101 Mackenzie Crescent was subject to a fire on Saturday evening which resulted in damages estimated to be around $200

Residential fire broke out Saturday night, no casualities to report

Fire Chief comments on fire ban after residential fire on May 7th

The Lacombe Fire Department (LFD) responded to a call just before midnight on May 7th which led them to 101 Mackenzie Crescent where they found a residential building in flames. The home had been vacant for some time, so the department was able to get the fire under control very quickly, explained Lacombe Fire Chief Ed van Delden.

“We had flames showing out of the east side of the building, they declared it under control in about 30 minutes. They had control of it very quickly. This home did not have a lot of furnishings inside, the home had been vacant for a couple of months and that is significant in terms of how much fuel there is for the fire to consume and to grow. So that’s a factor in us being able to rapidly cool it,” he said.

The cause of the fire is still under investigation, and although the department has a, “Good idea of what started it,” they are not disclosing information right now, said van Delden.

LFD took about 30 minutes to handle the flames, which van Delden explained is a usual response time for the department, but again, many factors go into fighting a fire that determines the response time.

“There’s really not much we can do in regards to response time to a scene, that’s just a function of dispatch having time to give us an early alert, so they’ll often do that if they know where the fire is. In terms of our response time once we get the engine there, then it’s a function of how many people do we have close to the fire hall at the time, how quickly are they able to get away things like that.

“I like to think it’s more important what we do once we’re on the scene, and that is training, that’s a combination of getting what I call ‘habit strength skills’ so you don’t have to think about it so much,” he said. “They’re so strong with their habit, so that piece is important and also just being able to read the fire quickly and coming up with a strategic plan quickly.”

According to a LFD press release, the damages to the home are estimated to be around $200,000 and about $15,000 to the home east of the residence.

With the area getting a little bit of moisture, the City of Lacombe has not yet included itself in the provincial wide fire ban, so fires are still allowed within City limits. van Delden explained that even though the fire ban is not requiring people in Lacombe to restrain from having fires, they should be wary of other materials.

“There is no fire ban within the City of Lacombe and so fires that are small and contained within the legal fire pit are actually quite safe.
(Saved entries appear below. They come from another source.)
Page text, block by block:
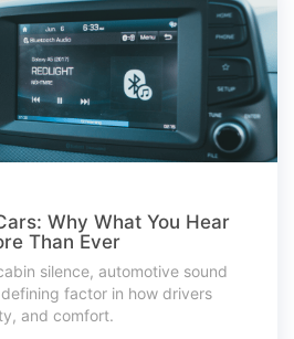
Why What You Hear
Than Ever
silence, automotive sound
factor in how drivers
and comfort.
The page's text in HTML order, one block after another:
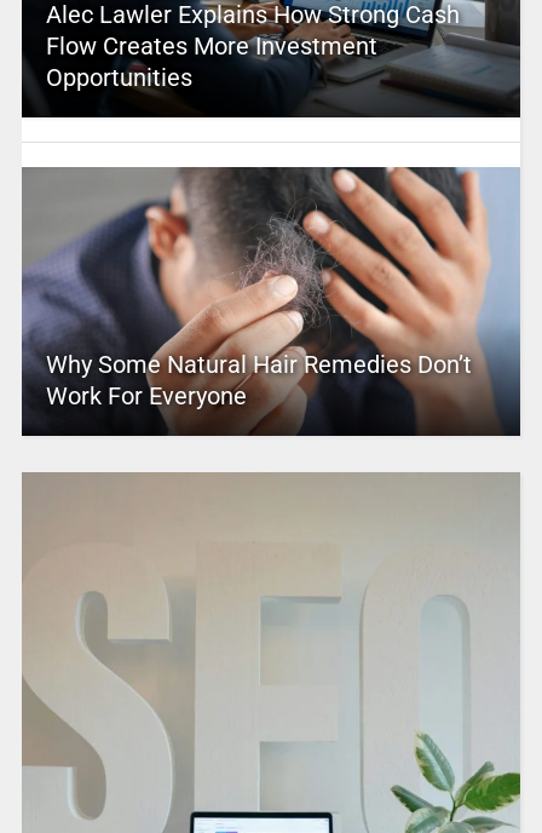
Alec Lawler Explains How Strong Cash
Flow Creates More Investment
Opportunities
Why Some Natural Hair Remedies Don’t
Work For Everyone
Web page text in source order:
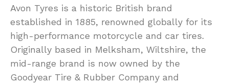
Avon Tyres is a historic British brand
established in 1885, renowned globally for its
high-performance motorcycle and car tires.
Originally based in Melksham, Wiltshire, the
mid-range brand is now owned by the
Goodyear Tire & Rubber Company and
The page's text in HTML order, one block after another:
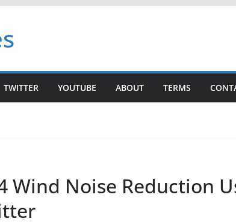
TWITTER YOUTUBE ABOUT TERMS
Wind Noise Reduction
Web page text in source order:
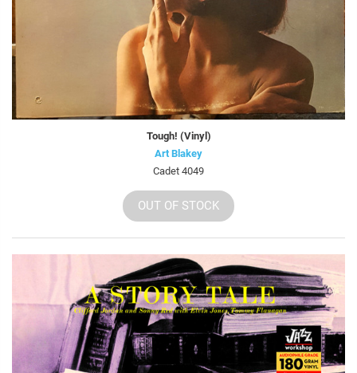
Tough! (Vinyl)
Art Blakey
Cadet 4049
OUT OF STOCK
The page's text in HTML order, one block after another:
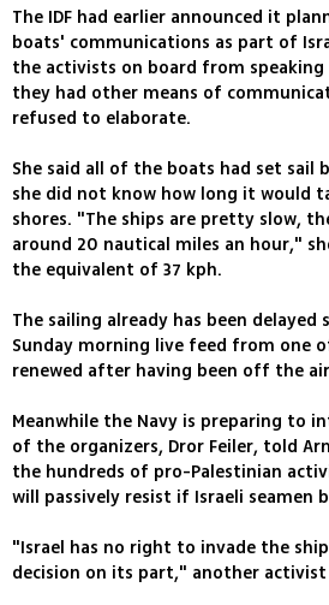
The IDF had earlier announced it
boats' communications as part of
the activists on board from speaking
they had other means of
refused to elaborate.
She said all of the boats had set sail
she did not know how long it would
shores. "The ships are pretty slow,
around 20 nautical miles an hour,"
the equivalent of 37 kph.
The sailing already has been delayed
Sunday morning live feed from one
renewed after having been off the
Meanwhile the Navy is preparing to
of the organizers, Dror Feiler, told
the hundreds of pro-Palestinian
will passively resist if Israeli seamen
"Israel has no right to invade the
decision on its part," another activist
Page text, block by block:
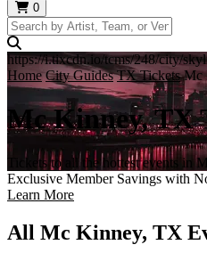
0
https://i.tixcdn.io/tcms/248/city/
Home City Guides TX Tickets Mc
Mc Kinney, TX
Tickets to all the hottest events in
Exclusive Member Savings with
Learn More
All Mc Kinney, TX
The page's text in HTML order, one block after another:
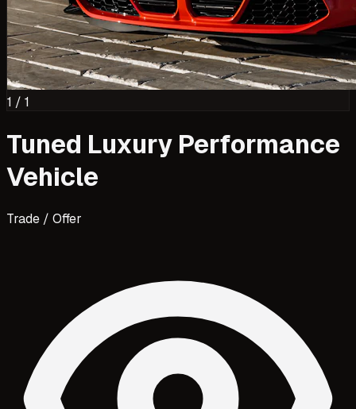
1 / 1
Tuned Luxury Performance
Vehicle
Trade / Offer
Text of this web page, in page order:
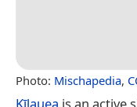
Photo: Mischapedia,
Kīlauea is an active
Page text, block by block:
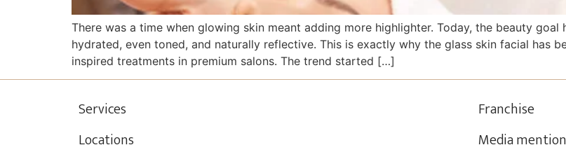
There was a time when glowing skin meant adding more highlighter. Today, the beauty
hydrated, even toned, and naturally reflective. This is exactly why the glass skin facial has
inspired treatments in premium salons. The trend started […]
Services
Franchise
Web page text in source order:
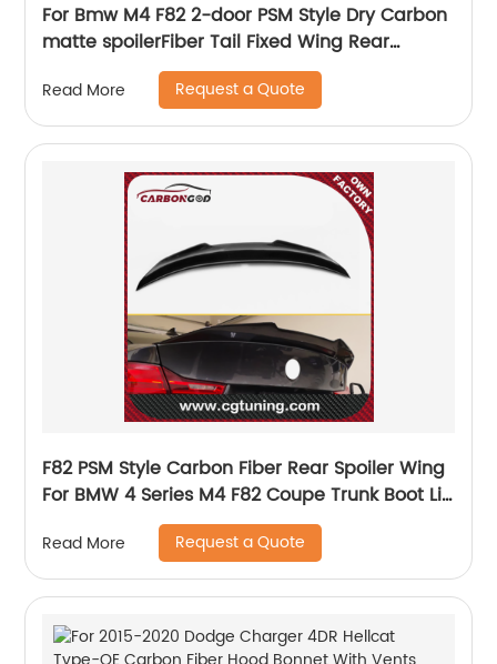
For Bmw M4 F82 2-door PSM Style Dry Carbon
matte spoilerFiber Tail Fixed Wing Rear
Spoiler 2015-2020
Read More Request a Quote
F82 PSM Style Carbon Fiber Rear Spoiler Wing
For BMW 4 Series M4 F82 Coupe Trunk Boot Lip
2014-2018 F82 Rear Spoiler
Read More Request a Quote
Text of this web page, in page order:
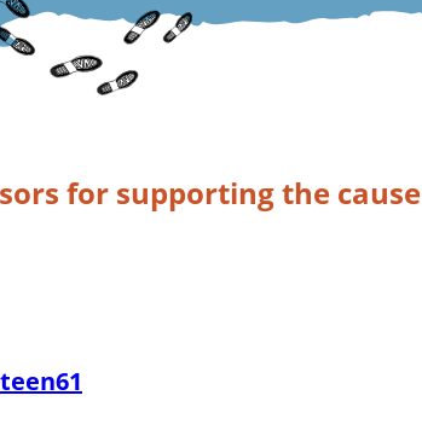
for supporting the cause
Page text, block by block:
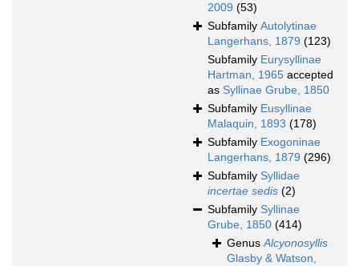
2009 (53)
Subfamily Autolytinae
Langerhans, 1879 (123)
Subfamily Eurysyllinae
Hartman, 1965 accepted
as Syllinae Grube, 1850
Subfamily Eusyllinae
Malaquin, 1893 (178)
Subfamily Exogoninae
Langerhans, 1879 (296)
Subfamily Syllidae
incertae sedis (2)
Subfamily Syllinae
Grube, 1850 (414)
GenusAlcyonosyllis
Glasby & Watson,
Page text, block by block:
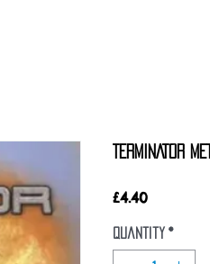
TERMINATOR
£4.40Price
Quantity *
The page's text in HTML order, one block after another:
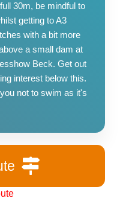
30m, be mindful to
getting to A3
with a bit more
a small dam at
Beck. Get out
interest below this.
not to swim as it's
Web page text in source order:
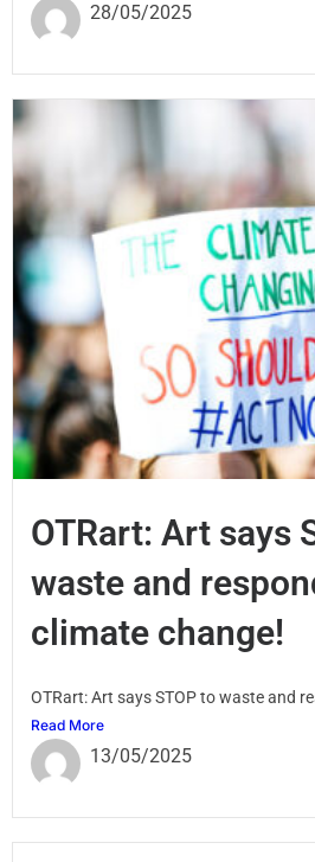
28/05/2025
OTRart: Art says
waste and
climate change!
OTRart: Art says STOP to waste and
Read More
13/05/2025
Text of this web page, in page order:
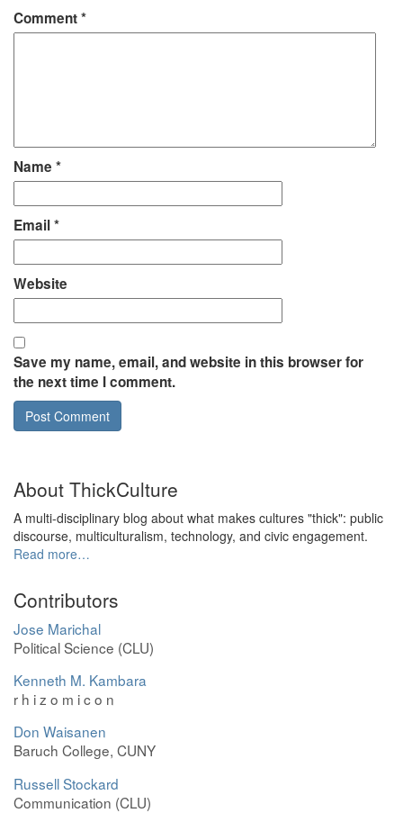
Comment*
Name *
Email*
Website
Save my name, email, and website in this browser for
the next time I comment.
About ThickCulture
A multi-disciplinary blog about what makes cultures "thick": public
discourse, multiculturalism, technology, and civic engagement.
Read more…
Contributors
Jose Marichal
Political Science (CLU)
Kenneth M. Kambara
r h i z o m i c o n
Don Waisanen
Baruch College, CUNY
Russell Stockard
Communication (CLU)
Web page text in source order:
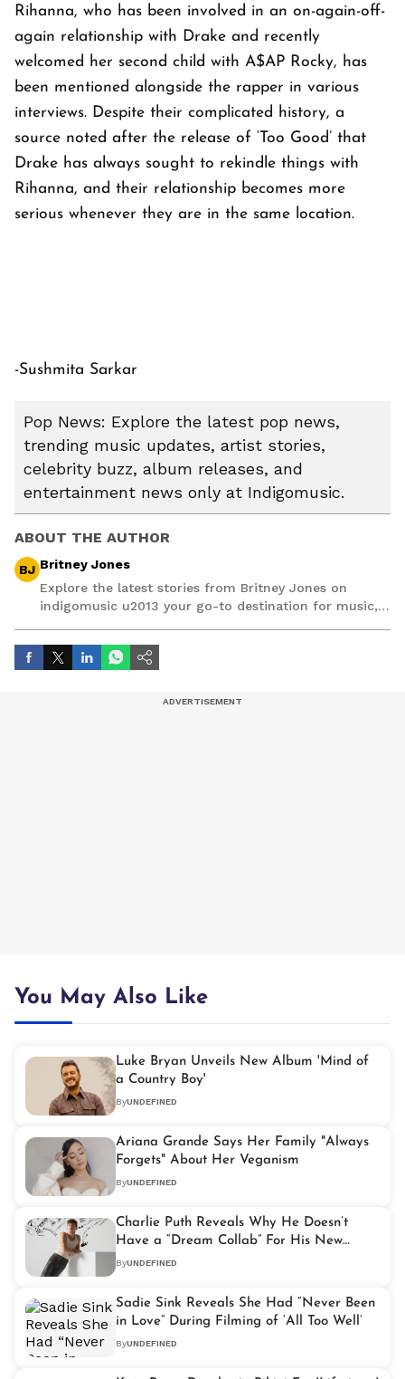
Rihanna, who has been involved in an on-again-off-
again relationship with Drake and recently
welcomed her second child with A$AP Rocky, has
been mentioned alongside the rapper in various
interviews. Despite their complicated history, a
source noted after the release of ‘Too Good’ that
Drake has always sought to rekindle things with
Rihanna, and their relationship becomes more
serious whenever they are in the same location.
-Sushmita Sarkar
Pop News: Explore the latest pop news,
trending music updates, artist stories,
celebrity buzz, album releases, and
entertainment news only at Indigomusic.
ABOUT THE AUTHOR
BJ Britney Jones
Explore the latest stories from Britney Jones on
indigomusic u2013 your go-to destination for music,
You May Also Like
Luke Bryan Unveils New Album 'Mind of
a Country Boy'
ByUNDEFINED
Ariana Grande Says Her Family "Always
Forgets" About Her Veganism
ByUNDEFINED
Charlie Puth Reveals Why He Doesn’t
Have a “Dream Collab” For His New
Album
ByUNDEFINED
Sadie Sink Reveals She Had “Never Been
in Love” During Filming of ‘All Too Well’
ByUNDEFINED
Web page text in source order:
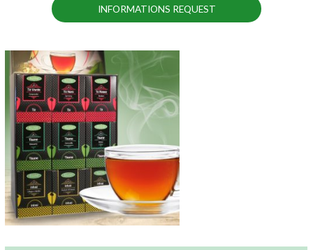
INFORMATIONS REQUEST
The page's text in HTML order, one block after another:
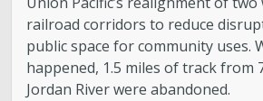
railroad corridors to reduce
public space for community uses.
happened, 1.5 miles of track from
Jordan River were abandoned.
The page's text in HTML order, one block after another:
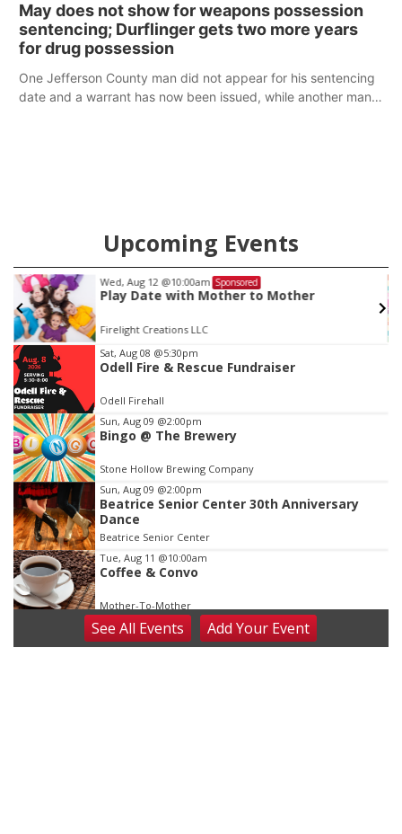
May does not show for weapons possession
sentencing; Durflinger gets two more years
for drug possession
One Jefferson County man did not appear for his sentencing
date and a warrant has now been issued, while another man
Upcoming Events
Wed, Aug 12 @10:00am Sponsored
Play Date with Mother to Mother
Firelight Creations LLC
Item
2
of
3
Sat, Aug 08 @5:30pm
Odell Fire & Rescue Fundraiser
Odell Firehall
Sun, Aug 09 @2:00pm
Bingo @ The Brewery
Stone Hollow Brewing Company
Sun, Aug 09 @2:00pm
Beatrice Senior Center 30th Anniversary
Dance
Beatrice Senior Center
Tue, Aug 11 @10:00am
Coffee & Convo
Mother-To-Mother
Wed, Aug 12@10:00am
Play Date with Mother to Mother
SeeAll Events AddYour Event
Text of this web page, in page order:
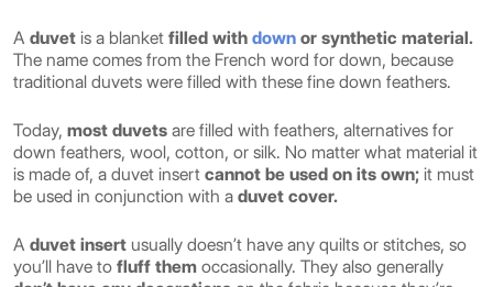
A duvet is a blanket filled with down or synthetic material.
The name comes from the French word for down, because
traditional duvets were filled with these fine down feathers.
Today, most duvets are filled with feathers, alternatives for
down feathers, wool, cotton, or silk. No matter what material it
is made of, a duvet insert cannot be used on its own; it must
be used in conjunction with a duvet cover.
A duvet insert usually doesn’t have any quilts or stitches, so
you’ll have to fluff them occasionally. They also generally

They are probably not any less safe than a BBQ or a fuel propane fire; that sort of device. What we’re really worried about are those activities that wouldn’t be around the fire pit in the backyard,” he added. “For example, smoking materials even on Saturday I was coming home from the City and I saw a window go down and someone threw a cigarette butt out and I thought, ‘oh my God.’ That’s a message that needs to get out there, we need to be very disciplined when it comes to smoking materials.”

van Delden also added that backyard apparatuses like tiki torches or portable candles are what the fire department is worried about, and people should be very wary of what they use for achieving a certain atmosphere in their backyards. He said this is not the time to be setting off fireworks of any kind either.